Excerpts from a dataset
—————

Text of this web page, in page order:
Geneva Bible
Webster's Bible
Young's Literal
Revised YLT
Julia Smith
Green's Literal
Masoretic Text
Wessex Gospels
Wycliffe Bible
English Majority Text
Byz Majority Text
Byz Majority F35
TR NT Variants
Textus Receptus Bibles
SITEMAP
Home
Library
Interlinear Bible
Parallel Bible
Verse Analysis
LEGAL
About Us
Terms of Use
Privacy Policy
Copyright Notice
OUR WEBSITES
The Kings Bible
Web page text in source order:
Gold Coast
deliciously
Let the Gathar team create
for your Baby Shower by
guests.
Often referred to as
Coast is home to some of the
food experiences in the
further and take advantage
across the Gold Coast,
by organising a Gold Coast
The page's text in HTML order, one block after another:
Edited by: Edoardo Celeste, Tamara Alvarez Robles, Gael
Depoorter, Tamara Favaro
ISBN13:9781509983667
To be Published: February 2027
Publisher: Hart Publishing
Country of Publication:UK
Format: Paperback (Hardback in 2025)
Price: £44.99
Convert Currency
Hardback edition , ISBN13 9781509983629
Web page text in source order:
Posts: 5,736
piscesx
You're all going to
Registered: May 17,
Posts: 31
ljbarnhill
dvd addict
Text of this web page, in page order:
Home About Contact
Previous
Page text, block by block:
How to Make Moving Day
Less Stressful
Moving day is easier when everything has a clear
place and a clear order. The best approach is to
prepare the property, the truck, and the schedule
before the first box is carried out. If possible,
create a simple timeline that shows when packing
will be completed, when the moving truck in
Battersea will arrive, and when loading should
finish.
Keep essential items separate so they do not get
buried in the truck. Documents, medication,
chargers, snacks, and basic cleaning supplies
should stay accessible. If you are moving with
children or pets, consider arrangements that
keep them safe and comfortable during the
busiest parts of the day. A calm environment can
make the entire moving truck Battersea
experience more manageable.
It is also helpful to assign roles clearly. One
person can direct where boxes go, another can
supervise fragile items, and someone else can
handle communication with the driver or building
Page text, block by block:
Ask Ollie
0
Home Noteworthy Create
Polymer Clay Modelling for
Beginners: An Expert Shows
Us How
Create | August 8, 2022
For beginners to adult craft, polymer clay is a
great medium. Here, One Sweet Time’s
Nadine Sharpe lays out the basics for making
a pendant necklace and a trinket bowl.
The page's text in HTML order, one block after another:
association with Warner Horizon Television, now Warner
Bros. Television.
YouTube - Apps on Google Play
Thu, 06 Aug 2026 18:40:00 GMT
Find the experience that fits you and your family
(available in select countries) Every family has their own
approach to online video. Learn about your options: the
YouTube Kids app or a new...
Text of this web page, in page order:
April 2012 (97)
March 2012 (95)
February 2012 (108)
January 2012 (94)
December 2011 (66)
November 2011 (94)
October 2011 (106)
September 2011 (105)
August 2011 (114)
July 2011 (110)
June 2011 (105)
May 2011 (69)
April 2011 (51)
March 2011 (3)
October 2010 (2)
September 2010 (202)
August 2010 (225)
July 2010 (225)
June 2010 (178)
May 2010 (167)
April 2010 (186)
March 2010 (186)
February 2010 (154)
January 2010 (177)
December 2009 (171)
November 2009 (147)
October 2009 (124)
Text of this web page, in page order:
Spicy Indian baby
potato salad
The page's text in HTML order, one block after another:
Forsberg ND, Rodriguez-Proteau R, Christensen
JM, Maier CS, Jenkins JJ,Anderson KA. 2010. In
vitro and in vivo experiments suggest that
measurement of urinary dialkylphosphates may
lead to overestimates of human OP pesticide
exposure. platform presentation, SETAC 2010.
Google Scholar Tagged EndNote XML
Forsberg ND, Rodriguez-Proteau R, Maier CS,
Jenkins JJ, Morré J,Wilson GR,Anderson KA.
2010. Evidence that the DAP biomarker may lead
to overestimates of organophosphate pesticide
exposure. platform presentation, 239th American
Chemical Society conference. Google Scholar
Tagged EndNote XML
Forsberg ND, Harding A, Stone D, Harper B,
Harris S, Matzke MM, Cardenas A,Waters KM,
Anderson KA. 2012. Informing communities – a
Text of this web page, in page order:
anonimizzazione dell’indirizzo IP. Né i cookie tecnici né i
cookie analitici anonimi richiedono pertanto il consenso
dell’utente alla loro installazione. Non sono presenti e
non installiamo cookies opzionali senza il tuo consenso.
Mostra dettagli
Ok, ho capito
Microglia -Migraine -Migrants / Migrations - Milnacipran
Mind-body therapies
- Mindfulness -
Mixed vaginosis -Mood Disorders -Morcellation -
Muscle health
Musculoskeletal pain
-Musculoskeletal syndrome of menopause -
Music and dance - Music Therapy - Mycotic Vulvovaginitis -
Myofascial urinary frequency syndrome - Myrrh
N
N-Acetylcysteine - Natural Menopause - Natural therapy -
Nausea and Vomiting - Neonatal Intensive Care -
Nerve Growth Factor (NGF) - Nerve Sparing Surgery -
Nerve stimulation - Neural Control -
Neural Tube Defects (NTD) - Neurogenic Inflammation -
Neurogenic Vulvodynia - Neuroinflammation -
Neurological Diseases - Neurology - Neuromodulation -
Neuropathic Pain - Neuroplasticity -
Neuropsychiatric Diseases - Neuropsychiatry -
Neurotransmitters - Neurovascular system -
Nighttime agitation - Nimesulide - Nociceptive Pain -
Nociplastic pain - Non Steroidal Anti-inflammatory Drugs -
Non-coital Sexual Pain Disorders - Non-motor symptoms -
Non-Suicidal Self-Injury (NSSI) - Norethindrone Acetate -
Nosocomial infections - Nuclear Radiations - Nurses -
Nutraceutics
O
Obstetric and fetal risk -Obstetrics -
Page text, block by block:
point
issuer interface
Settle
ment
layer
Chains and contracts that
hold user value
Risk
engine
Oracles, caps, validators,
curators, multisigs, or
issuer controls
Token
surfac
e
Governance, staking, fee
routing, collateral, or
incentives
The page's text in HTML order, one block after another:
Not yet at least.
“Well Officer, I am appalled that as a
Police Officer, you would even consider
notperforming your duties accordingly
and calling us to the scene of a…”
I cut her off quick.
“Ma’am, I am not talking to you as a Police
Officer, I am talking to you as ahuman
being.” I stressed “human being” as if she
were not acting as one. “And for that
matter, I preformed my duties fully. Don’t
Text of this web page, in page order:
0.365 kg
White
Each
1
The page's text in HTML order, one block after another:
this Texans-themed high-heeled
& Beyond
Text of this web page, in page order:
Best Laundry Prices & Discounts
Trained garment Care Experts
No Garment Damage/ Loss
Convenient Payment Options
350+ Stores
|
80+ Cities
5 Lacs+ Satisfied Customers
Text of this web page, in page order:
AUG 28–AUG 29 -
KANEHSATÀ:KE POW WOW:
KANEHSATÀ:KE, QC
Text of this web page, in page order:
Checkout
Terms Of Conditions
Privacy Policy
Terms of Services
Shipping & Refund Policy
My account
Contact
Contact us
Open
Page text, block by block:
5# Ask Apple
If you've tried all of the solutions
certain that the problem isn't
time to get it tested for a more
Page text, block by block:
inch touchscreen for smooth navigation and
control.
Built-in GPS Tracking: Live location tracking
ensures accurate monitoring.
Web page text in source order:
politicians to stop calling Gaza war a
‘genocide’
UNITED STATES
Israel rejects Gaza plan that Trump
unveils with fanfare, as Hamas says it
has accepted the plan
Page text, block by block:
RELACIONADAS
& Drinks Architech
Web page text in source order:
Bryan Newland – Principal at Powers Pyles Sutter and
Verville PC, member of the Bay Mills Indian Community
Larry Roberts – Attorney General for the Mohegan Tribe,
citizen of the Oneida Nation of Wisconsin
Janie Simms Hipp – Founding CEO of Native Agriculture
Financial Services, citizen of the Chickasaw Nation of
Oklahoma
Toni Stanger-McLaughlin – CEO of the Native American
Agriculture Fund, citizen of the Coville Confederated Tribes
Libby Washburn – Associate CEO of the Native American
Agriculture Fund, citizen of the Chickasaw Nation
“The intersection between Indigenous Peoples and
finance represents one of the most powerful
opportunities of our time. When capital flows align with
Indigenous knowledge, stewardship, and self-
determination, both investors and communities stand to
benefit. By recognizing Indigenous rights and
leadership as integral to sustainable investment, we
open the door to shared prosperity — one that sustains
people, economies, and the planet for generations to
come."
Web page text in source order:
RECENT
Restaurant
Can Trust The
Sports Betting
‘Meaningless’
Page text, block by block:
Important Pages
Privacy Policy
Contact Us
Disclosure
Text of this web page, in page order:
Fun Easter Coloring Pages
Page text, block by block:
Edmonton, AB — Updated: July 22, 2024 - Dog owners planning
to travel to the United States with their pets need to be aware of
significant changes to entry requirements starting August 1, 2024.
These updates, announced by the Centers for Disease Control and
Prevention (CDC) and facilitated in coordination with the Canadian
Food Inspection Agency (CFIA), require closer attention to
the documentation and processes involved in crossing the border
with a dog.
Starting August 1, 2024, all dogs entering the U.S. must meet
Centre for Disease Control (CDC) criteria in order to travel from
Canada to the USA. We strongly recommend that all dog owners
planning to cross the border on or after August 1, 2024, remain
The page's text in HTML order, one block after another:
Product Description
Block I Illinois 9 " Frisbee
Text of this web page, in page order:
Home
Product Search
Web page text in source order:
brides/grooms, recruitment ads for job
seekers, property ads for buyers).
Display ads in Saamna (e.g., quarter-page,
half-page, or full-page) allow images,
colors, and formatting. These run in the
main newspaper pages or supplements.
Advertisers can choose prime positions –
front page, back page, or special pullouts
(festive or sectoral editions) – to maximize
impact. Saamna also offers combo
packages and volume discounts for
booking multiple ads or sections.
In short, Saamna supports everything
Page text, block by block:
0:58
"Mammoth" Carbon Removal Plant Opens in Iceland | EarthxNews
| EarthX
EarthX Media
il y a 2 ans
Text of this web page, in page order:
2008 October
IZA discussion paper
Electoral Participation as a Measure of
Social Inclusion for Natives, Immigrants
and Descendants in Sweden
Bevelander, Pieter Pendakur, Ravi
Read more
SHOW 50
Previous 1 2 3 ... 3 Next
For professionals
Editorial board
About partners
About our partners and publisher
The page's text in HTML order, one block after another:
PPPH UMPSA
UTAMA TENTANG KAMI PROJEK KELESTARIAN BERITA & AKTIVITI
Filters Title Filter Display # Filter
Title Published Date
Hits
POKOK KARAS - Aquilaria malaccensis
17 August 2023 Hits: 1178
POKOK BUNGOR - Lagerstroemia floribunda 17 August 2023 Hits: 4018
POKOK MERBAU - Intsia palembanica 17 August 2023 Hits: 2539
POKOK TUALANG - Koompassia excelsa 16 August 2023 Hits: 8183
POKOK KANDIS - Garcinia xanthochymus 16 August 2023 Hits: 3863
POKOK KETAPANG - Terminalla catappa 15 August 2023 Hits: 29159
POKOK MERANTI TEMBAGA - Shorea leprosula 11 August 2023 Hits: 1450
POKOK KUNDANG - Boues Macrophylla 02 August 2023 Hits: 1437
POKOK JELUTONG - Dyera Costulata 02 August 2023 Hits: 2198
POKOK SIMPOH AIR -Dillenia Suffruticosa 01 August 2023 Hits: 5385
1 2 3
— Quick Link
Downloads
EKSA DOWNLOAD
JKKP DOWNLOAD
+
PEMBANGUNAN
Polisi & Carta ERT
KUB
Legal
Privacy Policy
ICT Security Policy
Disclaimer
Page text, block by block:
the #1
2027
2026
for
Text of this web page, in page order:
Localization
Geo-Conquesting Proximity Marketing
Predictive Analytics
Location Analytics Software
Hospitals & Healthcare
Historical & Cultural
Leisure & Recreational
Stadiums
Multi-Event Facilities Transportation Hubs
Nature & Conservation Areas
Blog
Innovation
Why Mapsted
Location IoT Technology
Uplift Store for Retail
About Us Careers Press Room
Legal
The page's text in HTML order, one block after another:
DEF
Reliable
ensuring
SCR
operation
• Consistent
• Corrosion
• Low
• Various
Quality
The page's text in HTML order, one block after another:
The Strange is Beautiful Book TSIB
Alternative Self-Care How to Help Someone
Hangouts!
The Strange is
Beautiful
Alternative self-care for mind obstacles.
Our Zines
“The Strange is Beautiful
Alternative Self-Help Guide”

—————

* THE PROBLEM
The answer is the run of lines above from the line containing "Mixed vaginosis -Mood" through the line containing "Neuropsychiatric Diseases - Neuropsychiatry", copied exactly and alone.

* SOLUTION BELOW
Mixed vaginosis -Mood Disorders -Morcellation -
Muscle health
Musculoskeletal pain
-Musculoskeletal syndrome of menopause -
Music and dance - Music Therapy - Mycotic Vulvovaginitis -
Myofascial urinary frequency syndrome - Myrrh
N
N-Acetylcysteine - Natural Menopause - Natural therapy -
Nausea and Vomiting - Neonatal Intensive Care -
Nerve Growth Factor (NGF) - Nerve Sparing Surgery -
Nerve stimulation - Neural Control -
Neural Tube Defects (NTD) - Neurogenic Inflammation -
Neurogenic Vulvodynia - Neuroinflammation -
Neurological Diseases - Neurology - Neuromodulation -
Neuropathic Pain - Neuroplasticity -
Neuropsychiatric Diseases - Neuropsychiatry -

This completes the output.